● PROBLEM REQUIREMENTS
Reproduce exactly the span of lines that opens with the line containing "toezicht houden (regulier en bij herhaling)" and closes with the last line of the entries below.

START MATERIAL TO PROCESS

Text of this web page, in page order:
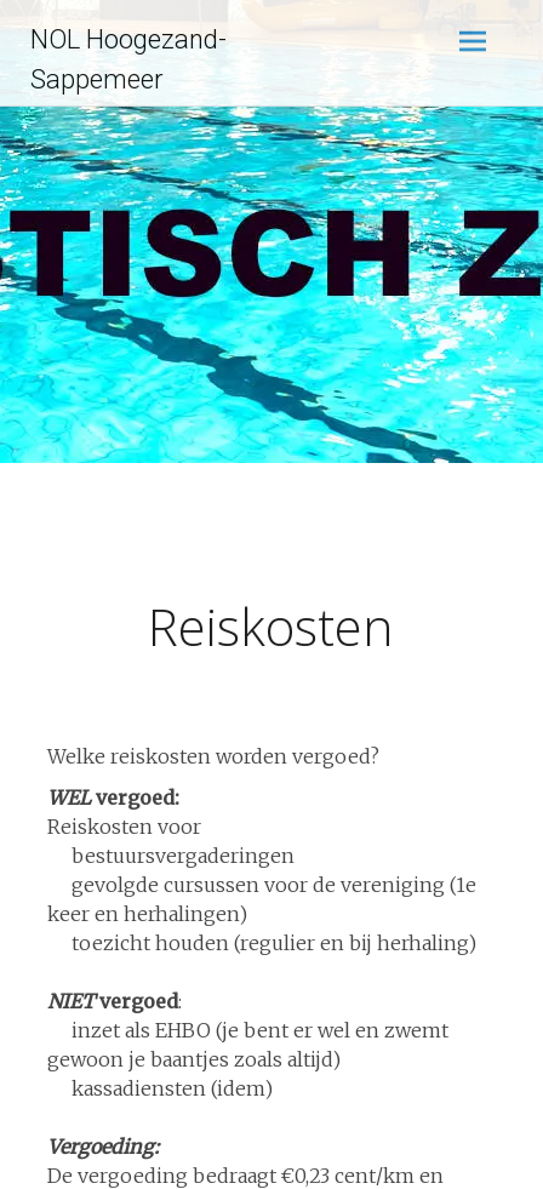
naar
inhoud
NOL Hoogezand-
Sappemeer
Reiskosten
Welke reiskosten worden vergoed?
WELvergoed:
Reiskosten voor
bestuursvergaderingen
gevolgde cursussen voor de vereniging (1e
keer en herhalingen)
toezicht houden (regulier en bij herhaling)
NIET vergoed:
inzet als EHBO (je bent er wel en zwemt
gewoon je baantjes zoals altijd)
kassadiensten (idem)
Vergoeding:
De vergoeding bedraagt €0,23 cent/km en

END MATERIAL TO PROCESS

● RESPONSE BOX
toezicht houden (regulier en bij herhaling)
NIET vergoed:
inzet als EHBO (je bent er wel en zwemt
gewoon je baantjes zoals altijd)
kassadiensten (idem)
Vergoeding:
De vergoeding bedraagt €0,23 cent/km en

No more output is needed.